Sunflower was in the fall of ‘70 and I remember seeing it at a packed Saturday morning perf but don’t remember people being unhappy at the dubbing though it was certainly obvious. The movie was mediocre and the stage show was pretty bad. I just don’t think at this point in time the Music Hall could have shown anything else. There just wasn’t any product that would have been suitable for the place. The effects of the collapse of the studio system were hitting the Hall especially hard just then. Last night TCM showed their CG doc including shots of the crowds going into the Hall for the Phil Story and North by NW. Talk about eating yourself up over what you missed.
There have been a few posts here on the selection committee and choosing of films. Were prints shipped to the Music hall for all the choices to be screened? Was this done in the auditorium or did the hall have a screening room?

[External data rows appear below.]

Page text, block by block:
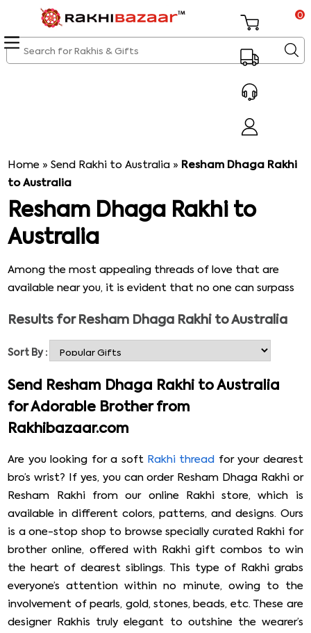
0
Home »Send Rakhi to Australia » Resham Dhaga Rakhi
to Australia
Resham Dhaga Rakhi to
Australia
Among the most appealing threads of love that are
available near you, it is evident that no one can surpass
attention of your dearest brother by sending him a
colorful Resham Dhaga Rakhi to Australia online. A
mesmerizing rakhi of this type will make him feel special,
and he will also appreciate your gesture. From Om
Golden rakhi, Rudraksha rakhi, Pearl rakhi, Golden rakhi
signature box, designer rakhi combo, etc., all available
with a roli-rice pouch. Please do not delay & send
Results for Resham Dhaga Rakhi to Australia
Sort By :
Send Resham Dhaga Rakhi to Australia
for Adorable Brother from
Rakhibazaar.com
Are you looking for a soft Rakhi thread for your dearest
bro’s wrist? If yes, you can order Resham Dhaga Rakhi or
Resham Rakhi from our online Rakhi store, which is
available in different colors, patterns, and designs. Ours
is a one-stop shop to browse specially curated Rakhi for
brother online, offered with Rakhi gift combos to win
the heart of dearest siblings. This type of Rakhi grabs
everyone’s attention within no minute, owing to the
involvement of pearls, gold, stones, beads, etc. These are
designer Rakhis truly elegant to outshine the wearer’s

“White Christmas” was the only film to run in horizontal VistaVision at the Hall. Century did produce a VistaVision projector with an optical soundhead in the usual position, althouth the feed reel was under the soundhead. I had the oportunity to run a Century VistaVision projector (without the soundhead) to do effect dailies on “Men In Black”,“Jungle 2 Jungle” and “Michael”. It was an interesting experience, since a misframe looks like a split screen, and framing is left to right rather than up and down. The Hall had 35mm mag capabilities from the start of CinemaScope, although weak on the surround channel. There were actually two complete mag systems installed as well as two optical systems with a switch that literally switched between optical system #1 and #2 and mag system #1 and #2. The Hall was always big on back-up. I have a picture of Ben Olevsky in his office with a wall of RCA sound racks installed behind him. All four projectors had mag penthouses installed. When the fifth projector was installed (where one of the VistaVision projectors had been placed), it didn’t have mag capability, but we still had the three 35/70mm machines and retained the 35mm penthouse on the #1 projector. In the VistaVision section of the American Widescreen Museum site, I think there’s a picture of one of the VistaVision projectors at the Hall, and you can just see the gel changer on one of the high-intensity effects spots next to it.
I saw Robin and Marian there. Not a good movie, and a bit of a downer. But I don’t recall an empty house.
Frederic Kellers was also involved in the choice of Robin and Marian as the Easter 76 show. I remember him expressing his dismay at the absolutely abysmal turnout for that one and staring at him in total disbelief wondering well what in the world did you expect!